• _The data_
....................
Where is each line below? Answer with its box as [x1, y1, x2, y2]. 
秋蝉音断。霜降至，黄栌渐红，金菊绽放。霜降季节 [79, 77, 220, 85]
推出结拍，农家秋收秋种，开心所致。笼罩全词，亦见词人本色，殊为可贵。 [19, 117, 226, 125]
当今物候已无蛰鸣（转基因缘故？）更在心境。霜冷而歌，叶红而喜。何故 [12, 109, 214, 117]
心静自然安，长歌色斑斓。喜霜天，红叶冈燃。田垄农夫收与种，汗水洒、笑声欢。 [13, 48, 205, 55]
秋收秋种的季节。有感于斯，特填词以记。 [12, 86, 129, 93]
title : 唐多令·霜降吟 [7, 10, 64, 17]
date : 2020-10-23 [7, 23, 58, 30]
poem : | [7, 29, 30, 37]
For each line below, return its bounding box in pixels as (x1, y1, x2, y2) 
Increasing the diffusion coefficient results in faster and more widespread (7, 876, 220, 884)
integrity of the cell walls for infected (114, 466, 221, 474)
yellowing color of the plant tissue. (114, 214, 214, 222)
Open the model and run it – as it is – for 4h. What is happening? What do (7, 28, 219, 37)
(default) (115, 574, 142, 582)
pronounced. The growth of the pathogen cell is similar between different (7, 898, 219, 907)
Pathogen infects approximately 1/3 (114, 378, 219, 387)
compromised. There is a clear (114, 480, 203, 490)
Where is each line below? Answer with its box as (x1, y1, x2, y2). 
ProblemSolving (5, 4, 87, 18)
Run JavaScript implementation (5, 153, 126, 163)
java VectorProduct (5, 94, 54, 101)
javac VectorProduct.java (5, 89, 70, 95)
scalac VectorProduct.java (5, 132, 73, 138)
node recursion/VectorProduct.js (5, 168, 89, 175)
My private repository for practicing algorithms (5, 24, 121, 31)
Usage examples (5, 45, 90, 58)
....................
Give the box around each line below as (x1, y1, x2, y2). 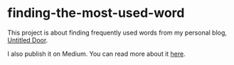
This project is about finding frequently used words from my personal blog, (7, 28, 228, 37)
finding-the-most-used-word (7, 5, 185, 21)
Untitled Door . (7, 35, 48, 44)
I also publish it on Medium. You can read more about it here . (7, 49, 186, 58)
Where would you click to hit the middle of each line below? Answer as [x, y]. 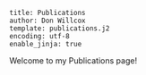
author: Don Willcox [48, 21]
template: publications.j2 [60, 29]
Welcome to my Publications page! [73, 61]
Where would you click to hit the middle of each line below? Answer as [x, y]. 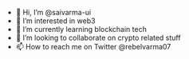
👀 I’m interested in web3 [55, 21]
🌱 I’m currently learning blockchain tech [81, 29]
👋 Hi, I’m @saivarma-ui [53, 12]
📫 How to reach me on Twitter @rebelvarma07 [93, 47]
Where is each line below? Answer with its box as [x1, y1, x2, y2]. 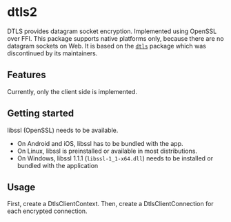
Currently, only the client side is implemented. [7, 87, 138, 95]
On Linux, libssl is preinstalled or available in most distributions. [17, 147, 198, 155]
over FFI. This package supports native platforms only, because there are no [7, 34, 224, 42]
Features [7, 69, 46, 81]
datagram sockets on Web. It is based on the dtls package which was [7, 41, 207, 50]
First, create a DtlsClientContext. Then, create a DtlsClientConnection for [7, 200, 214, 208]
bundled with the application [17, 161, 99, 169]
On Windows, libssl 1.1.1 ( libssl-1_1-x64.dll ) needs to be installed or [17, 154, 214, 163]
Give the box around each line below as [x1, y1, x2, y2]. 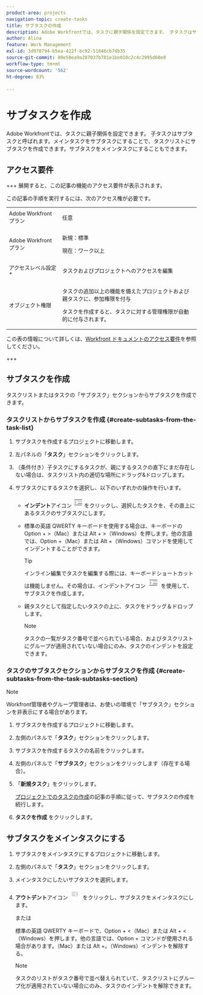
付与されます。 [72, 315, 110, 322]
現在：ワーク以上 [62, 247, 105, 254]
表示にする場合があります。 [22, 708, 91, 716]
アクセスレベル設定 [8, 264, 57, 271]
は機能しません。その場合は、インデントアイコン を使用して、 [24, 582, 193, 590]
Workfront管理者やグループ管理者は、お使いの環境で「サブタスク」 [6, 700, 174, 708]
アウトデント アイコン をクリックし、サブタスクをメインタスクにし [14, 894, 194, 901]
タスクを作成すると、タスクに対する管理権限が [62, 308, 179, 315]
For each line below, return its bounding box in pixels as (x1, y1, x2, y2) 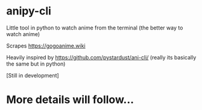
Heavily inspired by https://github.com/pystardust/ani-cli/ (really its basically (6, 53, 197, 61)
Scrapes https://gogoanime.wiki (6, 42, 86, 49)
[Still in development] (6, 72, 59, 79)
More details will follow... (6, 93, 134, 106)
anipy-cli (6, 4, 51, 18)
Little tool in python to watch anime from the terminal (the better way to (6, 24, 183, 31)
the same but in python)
....................
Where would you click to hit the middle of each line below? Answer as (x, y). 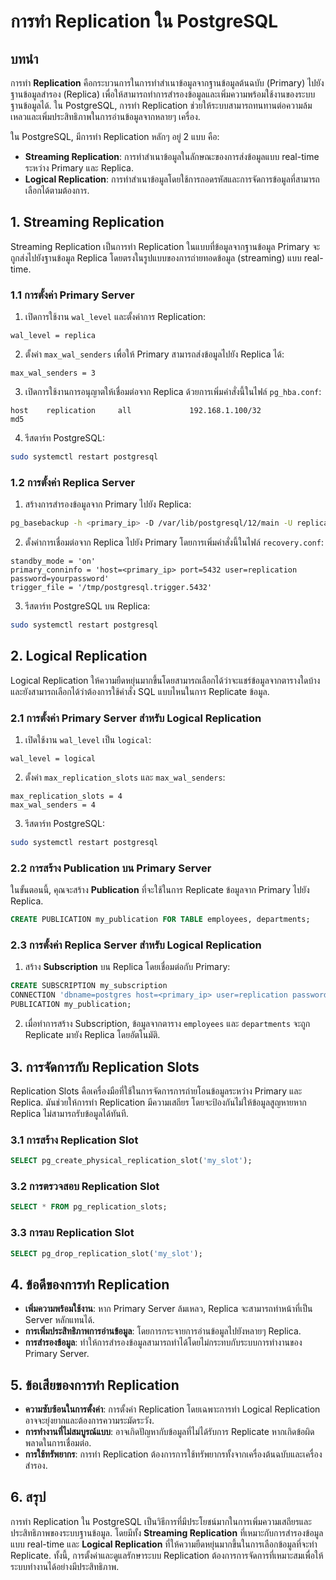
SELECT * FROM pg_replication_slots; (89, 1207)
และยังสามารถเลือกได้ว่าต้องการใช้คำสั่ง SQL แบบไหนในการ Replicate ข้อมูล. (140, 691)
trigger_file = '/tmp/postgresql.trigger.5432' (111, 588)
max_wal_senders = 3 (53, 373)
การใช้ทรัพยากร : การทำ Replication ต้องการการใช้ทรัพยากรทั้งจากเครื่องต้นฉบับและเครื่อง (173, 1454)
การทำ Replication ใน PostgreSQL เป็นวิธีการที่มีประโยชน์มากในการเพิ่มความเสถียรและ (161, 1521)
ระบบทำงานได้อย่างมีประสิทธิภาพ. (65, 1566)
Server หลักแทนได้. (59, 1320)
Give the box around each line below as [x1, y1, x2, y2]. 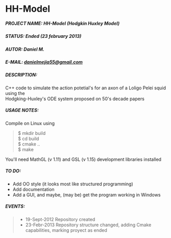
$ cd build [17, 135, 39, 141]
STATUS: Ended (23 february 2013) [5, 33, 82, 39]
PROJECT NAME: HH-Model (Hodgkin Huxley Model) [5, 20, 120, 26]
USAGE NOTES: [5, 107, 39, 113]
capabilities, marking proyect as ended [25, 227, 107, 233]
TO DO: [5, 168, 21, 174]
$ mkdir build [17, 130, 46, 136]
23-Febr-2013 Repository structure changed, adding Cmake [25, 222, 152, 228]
....................
• _Task prompt_
All lines in the listing above from the line containing "On Linux, libssl" to the line containing "bundled with the", inclusive, should be retyped exactly; no other lines should appear.

• _Expected answer_
On Linux, libssl is preinstalled or available in most distributions. [17, 147, 198, 155]
over FFI. This package supports native platforms only, because there are no [7, 34, 224, 42]
Features [7, 69, 46, 81]
datagram sockets on Web. It is based on the dtls package which was [7, 41, 207, 50]
First, create a DtlsClientContext. Then, create a DtlsClientConnection for [7, 200, 214, 208]
bundled with the application [17, 161, 99, 169]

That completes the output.